WITH the international authority on climate change, the IPCC, in town, global warming is back on the agenda.
But its presence in Hobart is not the only reason why people have been turning up the heat on climate change. One of Australia's hottest starts to the year has seen climate experts tell us that our current record-breaking heatwave and shocking bushfires have been exacerbated by changes in our climate.
The Climate Commission has released a report into the recent sweltering summer heatwave, which stated that "climate change has contributed to making the current extreme heat conditions and bushfires worse."
IPCC chairman Rajendra Pachauri confirmed that with climate change "there is an increase in the frequency and intensity of heatwaves ... and of course with heatwaves you get drought and other problems, you get forest fires. The trend is unmistakable."
But even with this latest consensus, Queensland Premier Campbell Newman has described blaming our recent bushfires on climate change as "very convenient", while acting Opposition Leader Warren Truss has said that it is "utterly simplistic" to draw a connection between the two. They say this because bushfires are just a natural part of the Australian environment. We are the "sunburnt country" after all.
These comments by our nation's leaders seem to show their lack of understanding about climate change, which is worrying to say the least.
Let's be clear. Australia has always had bushfires and always will.
Changes in the climate do not directly cause specific bushfires, just as they do not directly cause any other particular weather events.
What climate change does is increase the risk of bushfires by making the conditions necessary for them - high temperatures, dry conditions and strong winds - more frequent and severe.
Not only that, but these more extreme conditions intensify "the nature, ferocity and duration of bushfires," according to Gary Morgan, head of the Bushfire Co- operative Research Centre.
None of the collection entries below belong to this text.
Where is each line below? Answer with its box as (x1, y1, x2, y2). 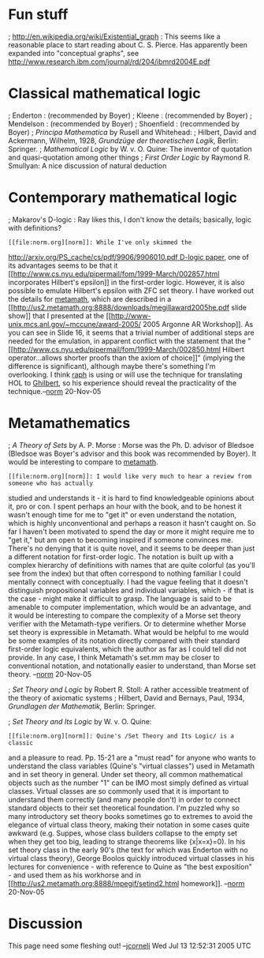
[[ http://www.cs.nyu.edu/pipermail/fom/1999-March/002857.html (8, 269, 220, 278)
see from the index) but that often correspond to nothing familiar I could (8, 569, 242, 578)
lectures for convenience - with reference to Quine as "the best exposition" (8, 862, 252, 871)
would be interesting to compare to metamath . (8, 456, 158, 467)
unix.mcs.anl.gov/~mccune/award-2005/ (8, 319, 142, 329)
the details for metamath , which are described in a (8, 294, 172, 303)
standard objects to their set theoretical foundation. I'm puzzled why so (8, 803, 240, 813)
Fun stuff (8, 6, 69, 24)
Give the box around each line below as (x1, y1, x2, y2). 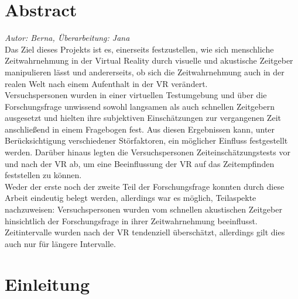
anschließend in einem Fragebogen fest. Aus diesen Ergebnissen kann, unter (5, 123, 275, 135)
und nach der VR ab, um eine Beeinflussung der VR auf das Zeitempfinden (5, 157, 275, 169)
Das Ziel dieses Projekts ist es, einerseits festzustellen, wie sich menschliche (5, 43, 274, 55)
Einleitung (5, 272, 90, 295)
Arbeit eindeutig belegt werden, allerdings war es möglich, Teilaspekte (5, 192, 256, 204)
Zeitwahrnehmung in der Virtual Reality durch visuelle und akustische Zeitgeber (5, 54, 293, 67)
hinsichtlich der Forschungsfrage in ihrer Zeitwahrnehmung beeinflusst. (5, 214, 258, 227)
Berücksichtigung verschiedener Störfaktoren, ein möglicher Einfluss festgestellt (5, 134, 288, 147)
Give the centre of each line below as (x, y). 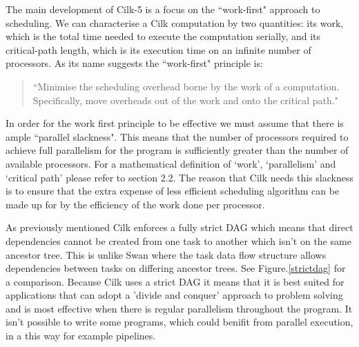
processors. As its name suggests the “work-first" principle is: (134, 63)
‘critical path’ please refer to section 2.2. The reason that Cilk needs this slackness (179, 177)
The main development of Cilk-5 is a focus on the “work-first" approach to (163, 9)
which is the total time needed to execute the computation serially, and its (163, 36)
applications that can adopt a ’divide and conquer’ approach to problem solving (174, 295)
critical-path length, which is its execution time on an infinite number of (158, 49)
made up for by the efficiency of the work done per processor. (135, 204)
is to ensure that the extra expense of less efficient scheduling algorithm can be (173, 191)
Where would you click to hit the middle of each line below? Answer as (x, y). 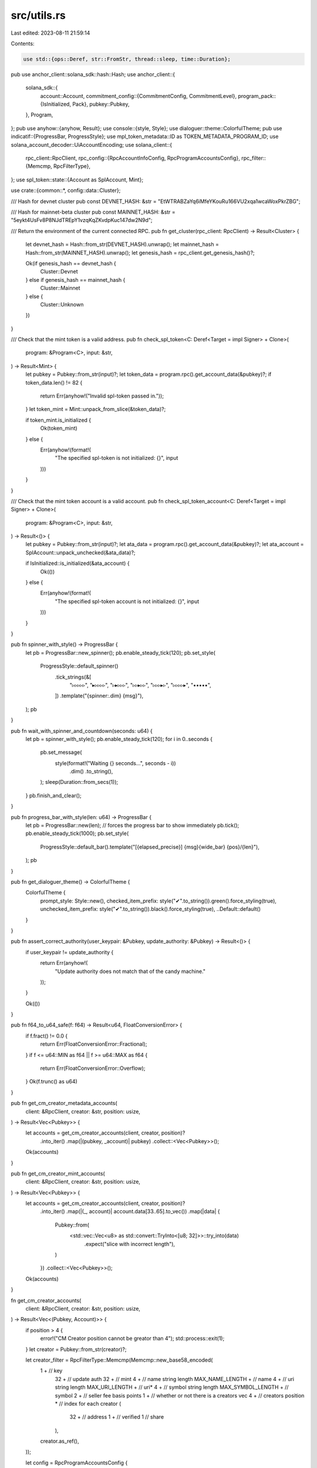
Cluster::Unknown (62, 304)
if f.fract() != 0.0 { (47, 1036)
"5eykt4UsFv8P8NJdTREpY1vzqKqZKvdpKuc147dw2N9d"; (82, 220)
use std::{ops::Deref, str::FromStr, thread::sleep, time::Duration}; (127, 59)
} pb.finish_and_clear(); (53, 795)
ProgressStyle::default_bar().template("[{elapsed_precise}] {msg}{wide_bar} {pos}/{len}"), (150, 847)
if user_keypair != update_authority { (70, 952)
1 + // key (51, 1371)
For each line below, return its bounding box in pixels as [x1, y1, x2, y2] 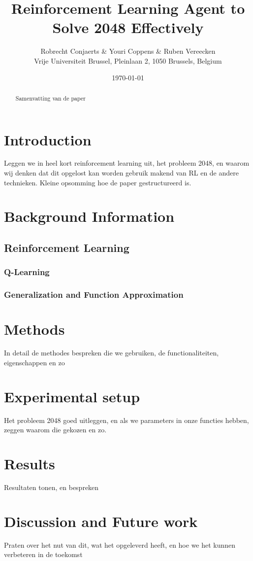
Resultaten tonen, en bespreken [4, 482, 99, 492]
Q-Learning [4, 266, 50, 278]
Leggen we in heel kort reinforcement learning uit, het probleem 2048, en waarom [4, 158, 250, 168]
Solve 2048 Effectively [52, 17, 204, 37]
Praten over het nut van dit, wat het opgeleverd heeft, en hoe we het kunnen [4, 539, 236, 550]
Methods [4, 319, 65, 339]
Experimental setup [4, 386, 140, 406]
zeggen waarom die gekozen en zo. [4, 424, 107, 435]
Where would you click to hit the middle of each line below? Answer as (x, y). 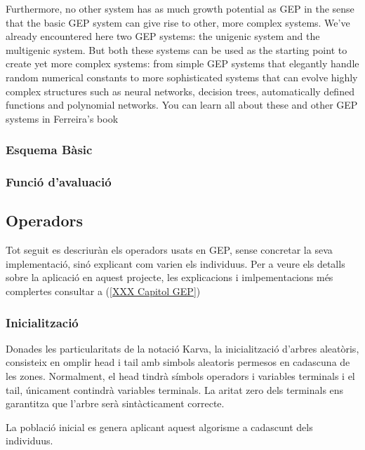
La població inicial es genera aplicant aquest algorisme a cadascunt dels (159, 427)
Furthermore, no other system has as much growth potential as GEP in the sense (180, 8)
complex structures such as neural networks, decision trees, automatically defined (180, 91)
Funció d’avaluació (59, 182)
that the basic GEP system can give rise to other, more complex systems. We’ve (178, 22)
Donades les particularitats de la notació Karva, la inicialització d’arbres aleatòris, (182, 348)
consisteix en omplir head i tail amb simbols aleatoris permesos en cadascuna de (178, 362)
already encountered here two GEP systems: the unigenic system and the (163, 36)
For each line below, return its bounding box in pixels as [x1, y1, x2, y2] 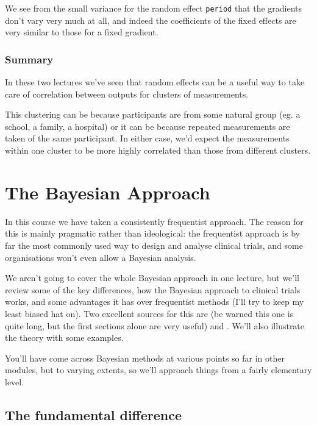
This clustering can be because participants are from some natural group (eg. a [5, 108, 301, 121]
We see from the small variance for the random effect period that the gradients [5, 2, 302, 14]
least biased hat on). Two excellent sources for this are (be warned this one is [5, 307, 294, 320]
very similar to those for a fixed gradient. [5, 26, 158, 38]
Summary [5, 51, 54, 66]
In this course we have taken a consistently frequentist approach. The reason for [5, 215, 304, 227]
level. [5, 375, 24, 388]
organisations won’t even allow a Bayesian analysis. [5, 251, 196, 263]
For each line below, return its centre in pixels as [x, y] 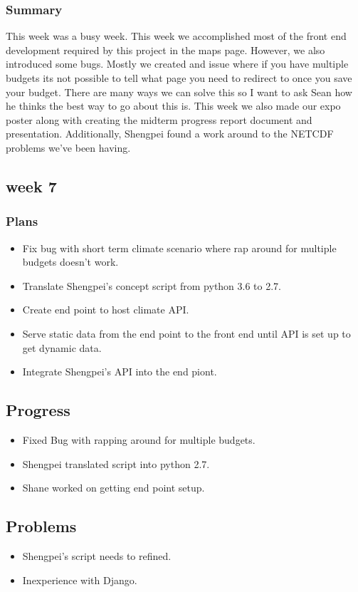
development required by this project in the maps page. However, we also [165, 50]
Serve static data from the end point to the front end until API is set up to [186, 333]
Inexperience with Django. [80, 580]
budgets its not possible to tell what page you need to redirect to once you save [179, 78]
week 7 [31, 186]
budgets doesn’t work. [70, 262]
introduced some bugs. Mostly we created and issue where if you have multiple [177, 64]
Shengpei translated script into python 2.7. [116, 463]
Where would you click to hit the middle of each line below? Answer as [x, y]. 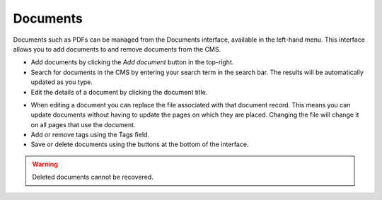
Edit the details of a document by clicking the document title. [119, 92]
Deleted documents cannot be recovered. [93, 177]
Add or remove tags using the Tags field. [90, 135]
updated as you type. [62, 82]
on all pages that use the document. [83, 124]
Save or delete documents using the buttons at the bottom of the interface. [140, 144]
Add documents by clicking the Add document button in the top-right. [132, 62]
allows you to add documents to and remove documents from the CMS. [117, 49]
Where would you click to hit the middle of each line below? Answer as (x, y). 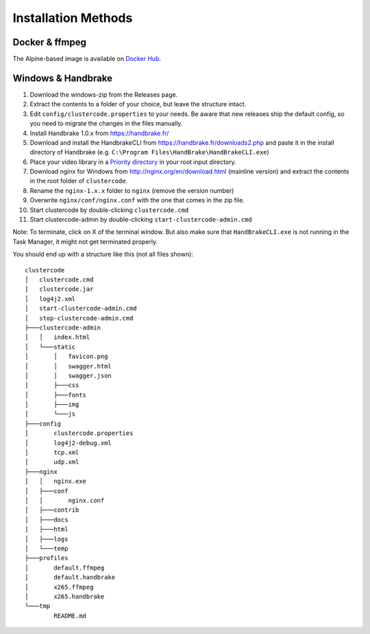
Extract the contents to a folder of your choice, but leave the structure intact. (138, 104)
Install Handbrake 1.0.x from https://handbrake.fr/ (99, 133)
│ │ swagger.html (69, 366)
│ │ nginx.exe (56, 481)
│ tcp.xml (52, 453)
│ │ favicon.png (66, 356)
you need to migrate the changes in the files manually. (106, 124)
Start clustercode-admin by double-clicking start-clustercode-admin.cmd (141, 220)
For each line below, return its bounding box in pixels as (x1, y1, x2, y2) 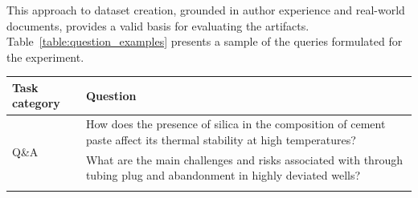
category (12, 95, 60, 111)
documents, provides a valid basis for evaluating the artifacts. (6, 17, 309, 34)
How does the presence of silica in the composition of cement (85, 115, 386, 132)
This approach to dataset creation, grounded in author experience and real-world (6, 2, 405, 18)
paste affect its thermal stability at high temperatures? (85, 131, 356, 147)
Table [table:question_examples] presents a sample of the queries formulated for (6, 33, 403, 50)
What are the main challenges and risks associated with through (85, 151, 403, 168)
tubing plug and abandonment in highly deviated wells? (85, 167, 361, 184)
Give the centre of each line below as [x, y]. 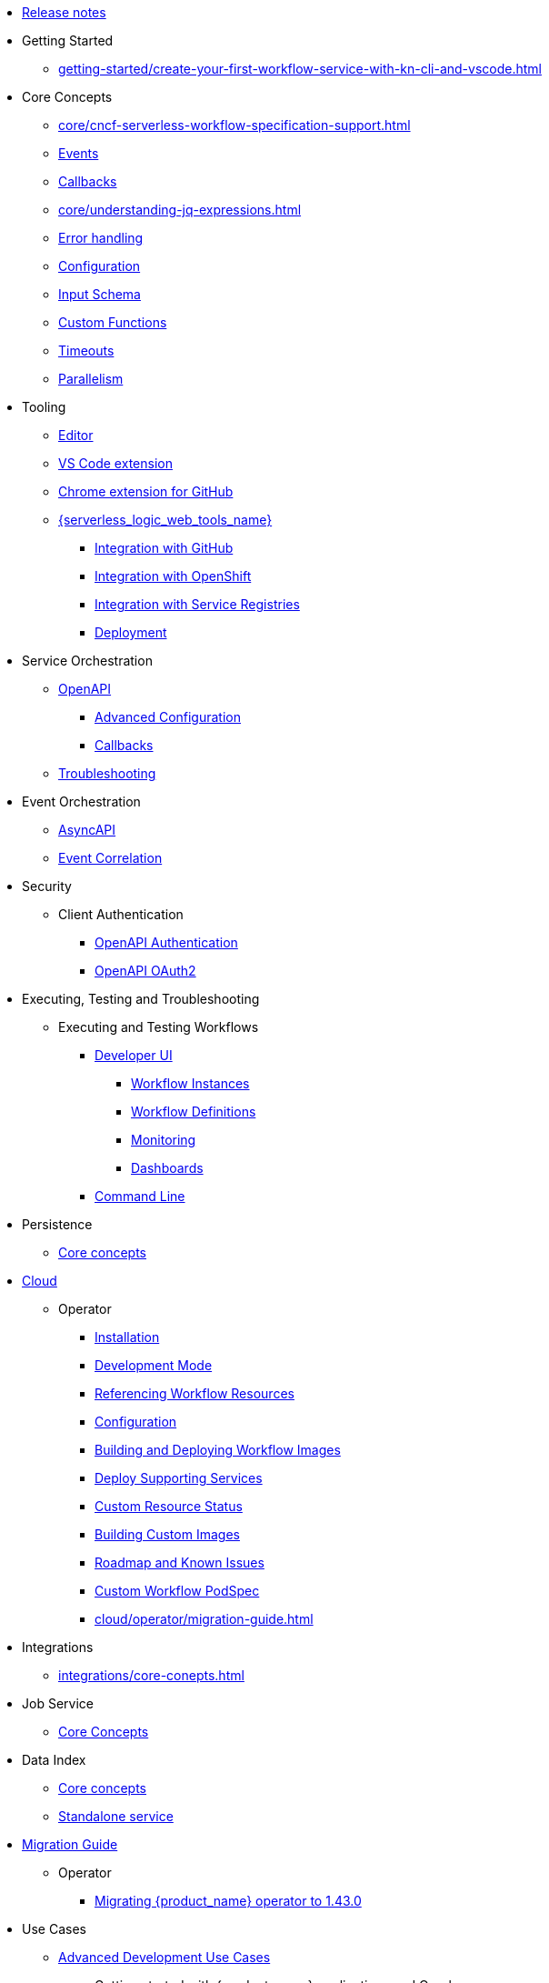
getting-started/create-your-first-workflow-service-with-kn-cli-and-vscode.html [300, 69]
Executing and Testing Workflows [159, 1027]
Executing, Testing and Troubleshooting [141, 999]
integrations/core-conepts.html [151, 1675]
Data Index [54, 1760]
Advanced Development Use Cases [165, 1957]
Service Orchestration [87, 661]
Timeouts [86, 351]

Given that bushfires are an inevitable fact of life in a fire-prone environment, and that climate change will increase the risk and severity of bushfires, we need to start thinking about what to do in light of a warming world.
Many Australians like living close to the bush. Just over 10 per cent of homes in Tasmania lie within 100 metres of bushland - that's about 34,000 homes.
During the horrific 2009 Victorian bushfires, 85 per cent of homes destroyed were less than 100 metres from the bush. While this desire to live near bushland may never change, in order to save lives and homes the way in which we interact with the landscape must.
We need to start a conversation about how we will live with bushfires in the future and how we will adapt our towns and cities to deal with climate change. Yet we also need to start taking seriously the task of drastically reducing our carbon footprint, because without action to prevent further climate change it will only make living with bushfires all the more dangerous in the coming decades.
Climate change remains understandably abstract and distant for many. This is one of the reasons why the current heatwave has been so shocking. It is a sign to everybody that we are already experiencing the effects of climate change. This is not only a concern for our children's children, but something we need to adapt to today and mitigate for tomorrow.
Will Bibby is a member of the Australian Youth Climate Coalition (Hobart branch). He is completing a Master's in geography and the environment at the University of Oxford.
Aaron Wraight is a member of the Australian Youth Climate Coalition (Hobart branch). He is undertaking a combined honours thesis in philosophy and geography at the University of Tasmania.